Figure 2. Effect of environmental conditions on AtAbf43C activity on pNPAra.

(A) pH optimization performed at 55 °C. (B) Temperature optimization performed at pH 5.5. (C) Thermostability test of AtAbf43C. (D) Effect of various 10 mM additives on enzymatic activity. Asterisks indicate statistical significance (P≤0.05) compared with the untreated condition. Error bars represent standard deviations between triplicate technical replicates at each reaction condition. pNPAra, Para-nitrophenol-α-l-arabinofuranoside.

Figure 3. The major structural features of AtAbf43C shown using the arabinose-soaked structure (PDB code: 9NXH).

Magnesium (Mg²⁺) is shown as a purple sphere, glycerol molecules are shown as green stick structures, and arabinose molecules are shown as dark gray stick structures. (a) The overall structure of AtAbf43C with the GH43 domain shown in yellow and the CBM42 domain shown in red. (b) The five-bladed β-propeller structure of the GH43 domain, with each blade shown in a distinct color. (c) The three catalytic residues labeled and shown as stick structures within the GH43 structure. (d) The β-trefoil structure of the CBM42 domain, with each subdomain shown in a distinct color. (e) Arabinose bound in the β-pocket of the CBM42 domain. (f) Arabinose bound in the γ-pocket of the CBM42 domain.

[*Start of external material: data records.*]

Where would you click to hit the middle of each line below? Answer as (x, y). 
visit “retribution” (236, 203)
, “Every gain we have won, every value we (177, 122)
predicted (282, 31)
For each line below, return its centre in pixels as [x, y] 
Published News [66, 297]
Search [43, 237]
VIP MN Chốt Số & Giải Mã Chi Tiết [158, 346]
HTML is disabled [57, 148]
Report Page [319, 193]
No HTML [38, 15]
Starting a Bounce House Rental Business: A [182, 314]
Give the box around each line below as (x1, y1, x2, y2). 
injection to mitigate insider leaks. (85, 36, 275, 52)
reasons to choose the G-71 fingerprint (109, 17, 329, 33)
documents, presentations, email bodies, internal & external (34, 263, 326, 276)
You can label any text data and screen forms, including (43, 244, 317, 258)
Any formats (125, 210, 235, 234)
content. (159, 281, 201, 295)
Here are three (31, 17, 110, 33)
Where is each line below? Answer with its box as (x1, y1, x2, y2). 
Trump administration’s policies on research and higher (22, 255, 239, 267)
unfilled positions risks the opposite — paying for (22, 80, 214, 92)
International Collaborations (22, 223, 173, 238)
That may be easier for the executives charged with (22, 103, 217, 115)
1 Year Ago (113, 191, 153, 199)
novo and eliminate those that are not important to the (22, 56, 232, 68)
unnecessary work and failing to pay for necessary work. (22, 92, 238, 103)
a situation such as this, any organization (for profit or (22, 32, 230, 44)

Contacted residues in (e & f) are labeled and shown as stick structures. Hydrogen bonds between the residues and arabinose molecule bonds are shown as dashed cyan lines, with bond lengths labeled in Å. CBM, carbohydrate binding module; GH, glycoside hydrolase.

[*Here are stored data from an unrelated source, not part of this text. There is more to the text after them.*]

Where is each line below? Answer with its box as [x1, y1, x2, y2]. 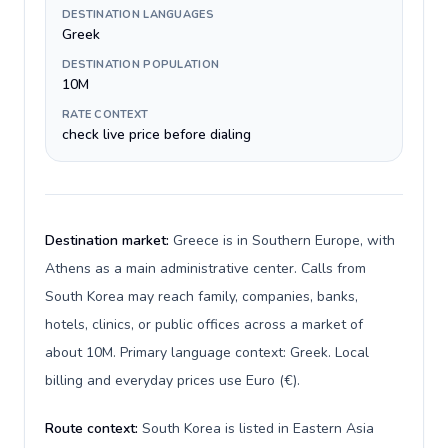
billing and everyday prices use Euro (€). [45, 371, 300, 390]
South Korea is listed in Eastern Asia [142, 419, 374, 438]
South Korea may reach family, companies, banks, [45, 287, 358, 306]
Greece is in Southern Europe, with [173, 231, 395, 250]
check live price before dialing [62, 125, 251, 144]
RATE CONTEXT [62, 107, 149, 122]
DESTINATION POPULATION [62, 57, 220, 72]
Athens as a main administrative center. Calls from [45, 259, 366, 278]

Figure 4. Structural comparison of AtAbf43C and SaAraf43A.

(a) Structural alignment of the GH43 domain of arabinose soaked AtAbf43C structure (GH43 domain in yellow, CBM42 domain in red) with the structure of SaAraf43A complexed with arabinotriose (PDB Code: 3AKH) shown in light blue. (b) Alignment of the catalytic residues in SaAraf43A (light blue) and co-crystallized arabinose and arabinobiose molecules in SaAraf43A structure with the active site residues of AtAbf43C (yellow). (c) Superimposition of the arabinose and arabinobiose molecules from the SaAraf43A structure onto the surface structure of AtAbf43C, with the AtAbf43C catalytic residues shown in yellow. In (a-c), sodium (Na⁺) is shown as an orange sphere, chlorine (Cl^-) is shown as a green sphere, glycerol molecules are shown as green stick structures, and sugar molecules are shown as dark gray stick structures. CBM, carbohydrate binding module; GH, glycoside hydrolase.